◆ Activity
In full and exactly, please return the records, but keep out the pictures.

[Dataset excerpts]
>>>>
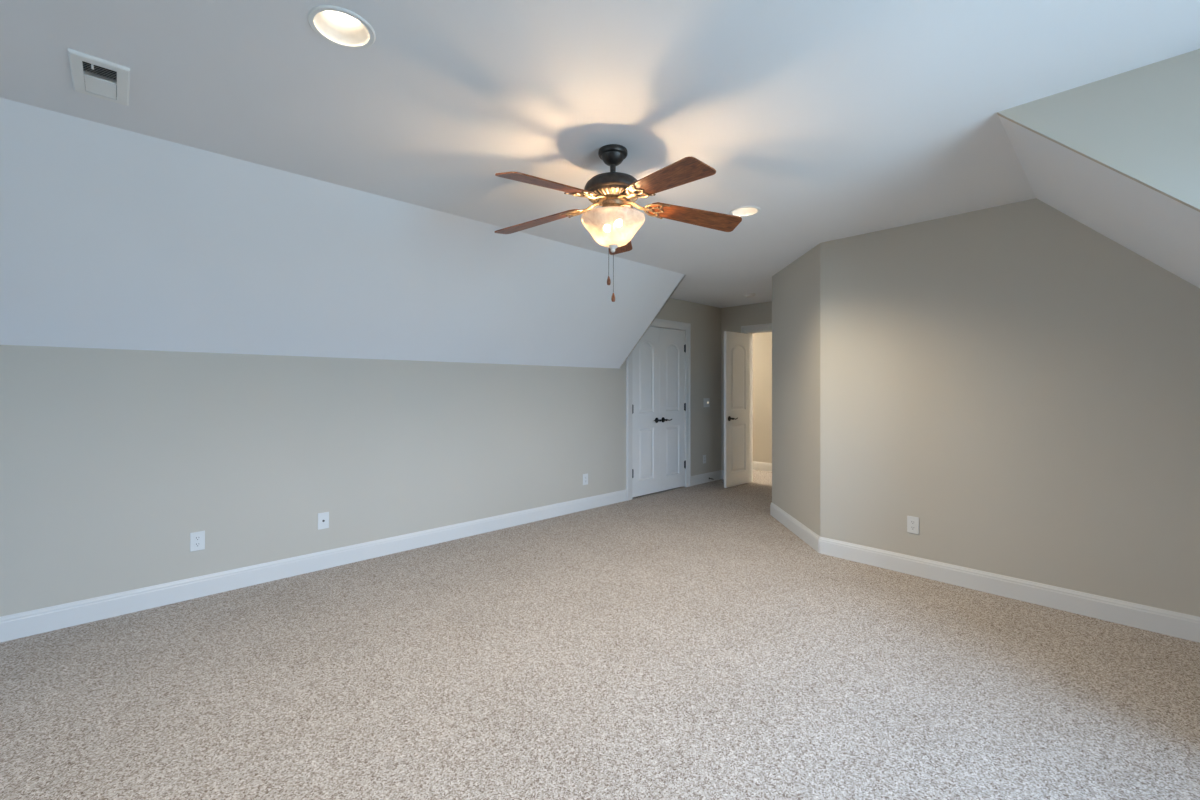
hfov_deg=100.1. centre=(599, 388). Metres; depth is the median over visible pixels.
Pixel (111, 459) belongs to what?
wall
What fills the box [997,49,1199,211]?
wall
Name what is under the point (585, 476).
wall outlet
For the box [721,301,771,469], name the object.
wall
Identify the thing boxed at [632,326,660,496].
door
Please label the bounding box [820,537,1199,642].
baseboard
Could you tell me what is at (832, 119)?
ceiling
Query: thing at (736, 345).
door
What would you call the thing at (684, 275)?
wall
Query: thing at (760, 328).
trim
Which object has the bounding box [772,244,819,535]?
wall
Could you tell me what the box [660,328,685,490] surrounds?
door
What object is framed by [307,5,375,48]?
recessed light
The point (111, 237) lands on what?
ceiling
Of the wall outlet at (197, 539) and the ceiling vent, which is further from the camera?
the wall outlet at (197, 539)
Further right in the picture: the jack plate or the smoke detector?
the smoke detector
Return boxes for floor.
[0,469,1199,799]
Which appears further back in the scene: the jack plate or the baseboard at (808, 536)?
the baseboard at (808, 536)
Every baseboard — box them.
[0,490,626,641]
[691,470,721,485]
[753,461,771,471]
[770,502,819,552]
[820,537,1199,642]
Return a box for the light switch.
[703,398,709,406]
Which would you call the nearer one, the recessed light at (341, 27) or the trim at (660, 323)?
the recessed light at (341, 27)
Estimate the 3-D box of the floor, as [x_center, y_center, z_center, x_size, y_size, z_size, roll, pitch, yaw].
[-0.335,1.340,2.588,11.740,0.100,7.440,0,0,-44]
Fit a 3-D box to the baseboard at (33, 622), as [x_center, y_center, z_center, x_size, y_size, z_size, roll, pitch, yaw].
[-2.732,1.227,2.854,8.407,0.126,0.015,0,0,-44]
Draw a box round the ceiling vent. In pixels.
[68,48,129,105]
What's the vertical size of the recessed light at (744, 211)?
0.063 m
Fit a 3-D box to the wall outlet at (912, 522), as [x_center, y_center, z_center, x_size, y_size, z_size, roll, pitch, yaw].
[2.163,0.946,3.472,0.008,0.116,0.072,0,0,-44]
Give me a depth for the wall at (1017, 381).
3.07 m
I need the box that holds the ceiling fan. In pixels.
[494,144,741,301]
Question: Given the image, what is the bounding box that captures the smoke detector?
[744,293,755,296]
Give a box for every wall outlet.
[190,531,204,551]
[583,474,587,484]
[907,516,918,533]
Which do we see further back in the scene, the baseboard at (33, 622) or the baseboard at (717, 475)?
the baseboard at (717, 475)
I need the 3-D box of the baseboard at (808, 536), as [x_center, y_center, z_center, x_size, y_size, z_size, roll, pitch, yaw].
[2.009,1.227,5.110,0.503,0.126,2.377,0,0,26]
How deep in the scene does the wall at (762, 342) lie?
7.89 m
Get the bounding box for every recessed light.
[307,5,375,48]
[729,206,759,216]
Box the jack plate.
[318,512,328,529]
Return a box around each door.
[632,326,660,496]
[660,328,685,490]
[724,331,749,487]
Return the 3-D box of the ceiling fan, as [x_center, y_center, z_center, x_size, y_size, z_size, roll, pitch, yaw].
[0.044,-0.775,2.376,1.227,0.724,1.257,0,0,-44]
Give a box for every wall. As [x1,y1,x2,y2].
[0,298,720,616]
[620,275,684,367]
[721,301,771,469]
[753,332,771,462]
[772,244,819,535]
[820,198,1199,616]
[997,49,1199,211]
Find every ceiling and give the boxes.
[0,0,1199,307]
[0,97,684,368]
[998,115,1199,287]
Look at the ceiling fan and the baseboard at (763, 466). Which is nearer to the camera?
the ceiling fan
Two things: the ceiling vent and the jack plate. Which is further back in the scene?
the jack plate
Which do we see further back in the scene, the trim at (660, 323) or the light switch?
the light switch
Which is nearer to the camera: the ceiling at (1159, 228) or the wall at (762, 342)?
the ceiling at (1159, 228)
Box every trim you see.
[626,318,690,500]
[741,323,771,482]
<<<<
◆ Written response
hfov_deg=100.1. centre=(599, 388). Metres; depth is the median over visible pixels.
Pixel (111, 459) belongs to what?
wall
What fills the box [997,49,1199,211]?
wall
Name what is under the point (585, 476).
wall outlet
For the box [721,301,771,469], name the object.
wall
Identify the thing boxed at [632,326,660,496].
door
Please label the bounding box [820,537,1199,642].
baseboard
Could you tell me what is at (832, 119)?
ceiling
Query: thing at (736, 345).
door
What would you call the thing at (684, 275)?
wall
Query: thing at (760, 328).
trim
Which object has the bounding box [772,244,819,535]?
wall
Could you tell me what the box [660,328,685,490] surrounds?
door
What object is framed by [307,5,375,48]?
recessed light
The point (111, 237) lands on what?
ceiling
Of the wall outlet at (197, 539) and the ceiling vent, which is further from the camera?
the wall outlet at (197, 539)
Further right in the picture: the jack plate or the smoke detector?
the smoke detector
Return boxes for floor.
[0,469,1199,799]
Which appears further back in the scene: the jack plate or the baseboard at (808, 536)?
the baseboard at (808, 536)
Every baseboard — box them.
[0,490,626,641]
[691,470,721,485]
[753,461,771,471]
[770,502,819,552]
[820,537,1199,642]
Return a box for the light switch.
[703,398,709,406]
Which would you call the nearer one, the recessed light at (341, 27) or the trim at (660, 323)?
the recessed light at (341, 27)
Estimate the 3-D box of the floor, as [x_center, y_center, z_center, x_size, y_size, z_size, roll, pitch, yaw].
[-0.335,1.340,2.588,11.740,0.100,7.440,0,0,-44]
Fit a 3-D box to the baseboard at (33, 622), as [x_center, y_center, z_center, x_size, y_size, z_size, roll, pitch, yaw].
[-2.732,1.227,2.854,8.407,0.126,0.015,0,0,-44]
Draw a box round the ceiling vent. In pixels.
[68,48,129,105]
What's the vertical size of the recessed light at (744, 211)?
0.063 m
Fit a 3-D box to the wall outlet at (912, 522), as [x_center, y_center, z_center, x_size, y_size, z_size, roll, pitch, yaw].
[2.163,0.946,3.472,0.008,0.116,0.072,0,0,-44]
Give me a depth for the wall at (1017, 381).
3.07 m
I need the box that holds the ceiling fan. In pixels.
[494,144,741,301]
Question: Given the image, what is the bounding box that captures the smoke detector?
[744,293,755,296]
Give a box for every wall outlet.
[190,531,204,551]
[583,474,587,484]
[907,516,918,533]
Which do we see further back in the scene, the baseboard at (33, 622) or the baseboard at (717, 475)?
the baseboard at (717, 475)
I need the 3-D box of the baseboard at (808, 536), as [x_center, y_center, z_center, x_size, y_size, z_size, roll, pitch, yaw].
[2.009,1.227,5.110,0.503,0.126,2.377,0,0,26]
How deep in the scene does the wall at (762, 342) lie?
7.89 m
Get the bounding box for every recessed light.
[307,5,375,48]
[729,206,759,216]
Box the jack plate.
[318,512,328,529]
Return a box around each door.
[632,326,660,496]
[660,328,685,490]
[724,331,749,487]
Return the 3-D box of the ceiling fan, as [x_center, y_center, z_center, x_size, y_size, z_size, roll, pitch, yaw].
[0.044,-0.775,2.376,1.227,0.724,1.257,0,0,-44]
Give a box for every wall. As [x1,y1,x2,y2].
[0,298,720,616]
[620,275,684,367]
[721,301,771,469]
[753,332,771,462]
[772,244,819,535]
[820,198,1199,616]
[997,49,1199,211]
Find every ceiling and give the boxes.
[0,0,1199,307]
[0,97,684,368]
[998,115,1199,287]
Look at the ceiling fan and the baseboard at (763, 466). Which is nearer to the camera?
the ceiling fan
Two things: the ceiling vent and the jack plate. Which is further back in the scene?
the jack plate
Which do we see further back in the scene, the trim at (660, 323) or the light switch?
the light switch
Which is nearer to the camera: the ceiling at (1159, 228) or the wall at (762, 342)?
the ceiling at (1159, 228)
Box every trim you see.
[626,318,690,500]
[741,323,771,482]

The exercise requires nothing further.